TNBBC: Yeah, it’d be neat to see how my oldest reacts to the book, but there’s one small problem, he only likes to read sports books! I wonder if I slip a sports cover dust jacket over the book…? Hmph.

 The marrying off and having babies thing seems to happen in waves around me. The people at work, friend couples of ours, my brother and my husband’s siblings, at certain points in my life it felt like everyone I knew was either marrying or announcing a baby on the way. I used to blame it on the water, ha! To be honest, I like couple friends better. They have the same hectic kind of schedule, like to spend time with their SO’s, so they’re not as needy and complainy when you can’t or don’t make a lot of time for them. I do sneak out every so often, over the course of a year, and hit up a book sale with a fellow blogger buddy of mine, and I’ve had “girls brunch out” dates before too. But they are few and far between and usually get reschedule a gazillion times before we actually match schedules. Let’s face it, the older I get, the more I realize and accept the fact that time like that is a luxury I just don’t have access to any more.

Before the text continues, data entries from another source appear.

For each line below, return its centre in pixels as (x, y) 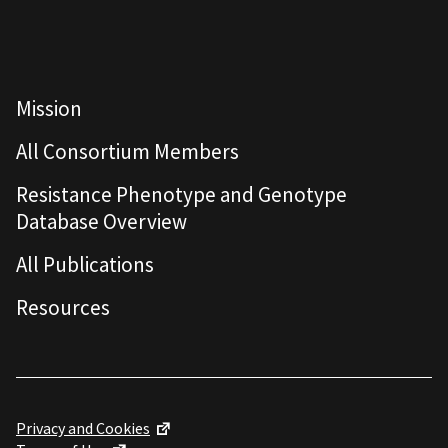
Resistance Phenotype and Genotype (181, 194)
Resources (63, 307)
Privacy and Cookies (83, 428)
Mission (49, 108)
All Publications (85, 264)
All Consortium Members (127, 151)
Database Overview (101, 221)

RB: –Alright, so I guess that brings us to the end.   I feel like the whole last chapter (or even the second-half of C6 and the last chapter) felt very considered and, in a way, less geeky?  There were still so many references, of course, and I liked his ideas of how to merge worlds in terms of geekdoms... but C7 felt so much more universal than geek-specific.  And I really loved that - it was a way to say that even if you're not a geek or you're a minor geek and you're reading this just for fun, there's still stuff to be learned here.  You can laugh at the geeky ways he describes things in earlier chapters... but the way he handles the serious stuff is with real tenderness (both the good and the bad serious stuff) and anybody, anybody on that list that the secretary gives Principal Rooney in Ferris Bueller of all the different kids who think Ferris is a cool dude, can find some piece of advice they've maybe never heard before and that helps them out in their next relationship.  
 I mean, I found my heart salved by some of the things he said, specifically because he didn't employ those cliches and reading the things you ought to consider in the breaking-up-process I found myself saying "...yeah, that was the right decision, it was."

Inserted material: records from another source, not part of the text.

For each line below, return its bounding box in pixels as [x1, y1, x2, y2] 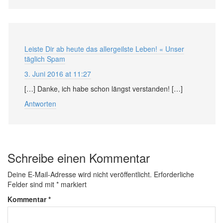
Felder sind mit [7, 179, 56, 189]
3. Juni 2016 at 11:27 [24, 68, 91, 79]
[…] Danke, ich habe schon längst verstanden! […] [24, 83, 183, 94]
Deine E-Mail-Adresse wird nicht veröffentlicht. [7, 169, 152, 179]
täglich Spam [24, 53, 65, 64]
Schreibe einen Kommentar [7, 148, 150, 166]
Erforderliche [154, 169, 194, 179]
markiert [59, 179, 87, 189]

 There's just so much heart in this book.  Everything is considered and funny and he genuinely "wants you to succeed" and while that phrase makes me cringe a little, I mean it so honestly.  This book feels like a labor of love and as a result everything about it feels genuine.  And that's awesome, because (and I know it's Eric so it wouldn't've been but in a hypothetical world) this book could have been a joke.  And/or creepy/skeevy.  And it really wasn't that (except the kissy bit.  The more I think about it, the more I think that maybe could've been kept out...) 

TNBBC: C7 was the most hard hitting chapter for me. The 19 year long relationship my hubby and I share (dating 4 years, married 15) wasn’t always an easy one, so from his pointers on co-habitation to recovering from a break-up, to struggling through “do I really want this to be over”.. oh lordy, did I HAVE ALL THE FEELS and then some.

 The co-habitation part, omg, as I read through it, I thought to myself what if you’re like Felixand he’s like Oscar? Can you be ok with your man’s dirty clothes all over the floor, the toilet seat left up with the rim covered in urine drippings? Can your man handle your need to have all the dishes in the skin washed immediately, and your refusal to take out the garbage? What about leaving the bed unmade, replacing the roll of toilet paper, capping the toothpaste, hair left in the drain? I’m a huge believer in living together before you get married because so many relationships fail when two people move in together for all of those reasons and more. My hubby was the piggy one and I was the neat and clean one. 19 years and two kids later, I’ve learned to live in the mess while the hubs learned how to clean up a bit more often. Whoda thunk!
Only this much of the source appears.